About CERT/HIPAA
CERT Process Overview:
The CERT contractor randomly requests an average of 200 claims each month. At that time they also receive the provider address listed on the system so they may request the record for review. CERT will send up to four letters requesting the records, one every 20 days or so. The providers have 90 days before the claim is counted toward the Provider Compliance Error Rate.
The medical review specialists at the CERT contractor will review each claim and determine the following:
- Does the service fit a Medicare benefit category
- Is the service statutorily excluded
- Is the service medically reasonable and necessary
- Is there documentation to support the service was performed
- Is the service coded and billed correctly
Twice a month the CERT contractor sends a file to CIGNA Government Services that includes all the denied claims for that month. CIGNA will adjust the claims and notify providers.

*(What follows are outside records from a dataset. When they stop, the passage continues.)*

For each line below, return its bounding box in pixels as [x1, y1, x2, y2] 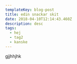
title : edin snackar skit [5, 12, 59, 17]
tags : [5, 26, 16, 31]
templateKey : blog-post [5, 7, 55, 12]
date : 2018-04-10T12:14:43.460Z [5, 16, 72, 21]
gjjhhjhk [5, 53, 21, 59]
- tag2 [9, 35, 23, 40]
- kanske [9, 40, 28, 45]
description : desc [5, 21, 43, 26]
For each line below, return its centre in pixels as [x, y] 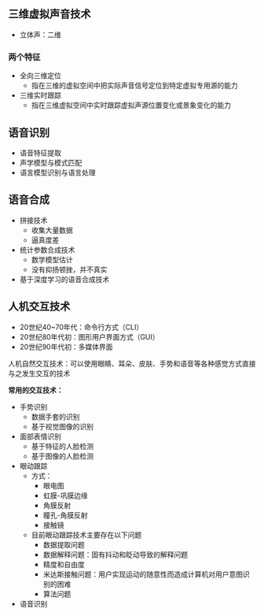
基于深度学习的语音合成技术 [64, 279]
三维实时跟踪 [40, 95]
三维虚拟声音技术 [49, 14]
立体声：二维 [40, 35]
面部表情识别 [40, 436]
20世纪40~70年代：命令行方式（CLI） [81, 327]
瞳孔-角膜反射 [65, 515]
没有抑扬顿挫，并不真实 [69, 269]

If the provider disagrees with the CERT initiated denial, the claim may be appealed. The same Medicare guidelines for the appeal process at CIGNA Government Services apply to the appeals process for CERT initiated denials. All appeals for CERT initiated denials will be processed through CIGNA.
HIPAA:
The Health Insurance Portability and Accountability Act of 1996 (HIPAA) is a Federal law that allows people to immediately qualify for comparable health insurance coverage when they change their employment relationships. Along with the standardization of the exchange of electronic data and the requirement for the use of national identification systems, HIPAA has also specified the types of measures required to protect the security and privacy of personally identifiable health care information.
All HIPAA regulations have been met regarding the AdvanceMed contracts with CMS. When Medicare beneficiaries enroll in the Medicare program, they are informed of Medicare's use of their personal health information to carry out health care operations. AdvanceMed performs health care operations as a business associate of CMS with respect to the HIPAA Privacy Rule. Providing the requested documentation does not violate the minimum necessary provision of the HIPAA Privacy Rule and does not require further beneficiary authorization.